That was what the producers believed to be a 70's era accurate Merkin, but much like a lot of other things they believe, it wasn't even close to authentic.

I thought it was deliberately exaggerated for comedic effect.

Good episode but not enough music! It was great that Zack realized what happened to the $100,000 in Vegas, although I thought he'd be madder. Will probably lead to Richie feeling guilty and finding or getting money that Zack can dump on his new pet project, Xavier. With an X.

Just hope that Scorsese's influence doesn't turn Season 2 into being heavily into the mob connection, for me that is not a compelling storyline. If we're in 1973 now and next season is 1974 there could be lot of fun - disco got popular, Emerson Lake and Palmer were huge - and the Ramones started playing at CBGBs.

TheRationalRedditor
Jul 17, 2000

WHO ABUSED HIM. WHO ABUSED THE BOY.

Binary Logic posted:

doo doo doo doo SA TVIV Headline Compilerbot interrupting this thread with breaking news:
Blessing in disguise for Winter despite the purposed "creative differences", this is his biggest cable drama misfire by a landslide in a relatively distinguished career. The ejector seat is merciful for him

Harton
Jun 13, 2001

savinhill posted:

That was what the producers believed to be a 70's era accurate Merkin, but much like a lot of other things they believe, it wasn't even close to authentic.

It was glorious!

Binary Logic
Dec 28, 2000

Fun Shoe
I like how happy everyone was that their new label was launched by a singer who had OD'ed on heroin and had to be revived by the CEO injecting him with cocaine. Yay!

savinhill
Mar 28, 2010

Binary Logic posted:

I like how happy everyone was that their new label was launched by a singer who had OD'ed on heroin and had to be revived by the CEO injecting him with cocaine. Yay!

The whole finale was so retarded, it was like they decided to parody their whole first season of the show with this latest episode

JethroMcB
Jan 23, 2004

We're normal now.
We love your family.

Binary Logic posted:

I like how happy everyone was that their new label was launched by a singer who had OD'ed on heroin and had to be revived by the CEO injecting him with cocaine. Yay!

Well Zak and the other, ill defined partner with the blonde moustache didn't seem thrilled by it, and Richie seemed hurt by their cool reaction. "Guys, I started a sublabel for our floundering real label, with a band we can't even promote on the radio! We gotta spraypaint cusses on the walls like a buncha middle schoolers to celebrate this momentous, huge victory!"

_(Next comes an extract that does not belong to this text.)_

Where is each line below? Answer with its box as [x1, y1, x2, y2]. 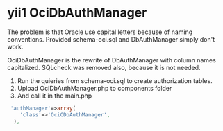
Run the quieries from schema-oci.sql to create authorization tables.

What a lovely, stupid show. I hope the first thing the new showrunner does is eliminate the entire stupid murder/mob storyline. Second thing would be to get Richie out of the show, but I'm guessing Canavale's contract won't allow that.

savinhill
Mar 28, 2010

JethroMcB posted:

Well Zak and the other, ill defined partner with the blonde moustache didn't seem thrilled by it, and Richie seemed hurt by their cool reaction. "Guys, I started a sublabel for our floundering real label, with a band we can't even promote on the radio! We gotta spraypaint cusses on the walls like a buncha middle schoolers to celebrate this momentous, huge victory!"



It's like something that would've been in Spinal Tap, except here we're supposed to buy it as a serious, dramatic moment instead of the completely ridiculous silliness it really is.

Solice Kirsk
Jun 1, 2004

.
OK, so I've watched like 2 episodes and this show is almost unbearable. I usually give shows three episodes, but is it worth it?

savinhill
Mar 28, 2010

Solice Kirsk posted:

OK, so I've watched like 2 episodes and this show is almost unbearable. I usually give shows three episodes, but is it worth it?

If you didn't like the first two episodes, then don't bother. The things that are most likely unbearable about it for you just ramp up and get more annoying.

Pump it up! Do it!
Oct 3, 2012

Solice Kirsk posted:

OK, so I've watched like 2 episodes and this show is almost unbearable. I usually give shows three episodes, but is it worth it?

Nope. I regret watching the entire season. I liked Cannavale fine in Boardwalk Empire but in this he's just too much, having also watched Billions recently the difference between the protagonists is immense. In billions the two main characters are also massive rear end in a top hat but they're interesting,have some good sides and are played by good actors while Richie is just an uninteresting cokehead rear end in a top hat. It's a shame a show this poo poo is on HBO but after True Detective season 2 it's hardly surprising.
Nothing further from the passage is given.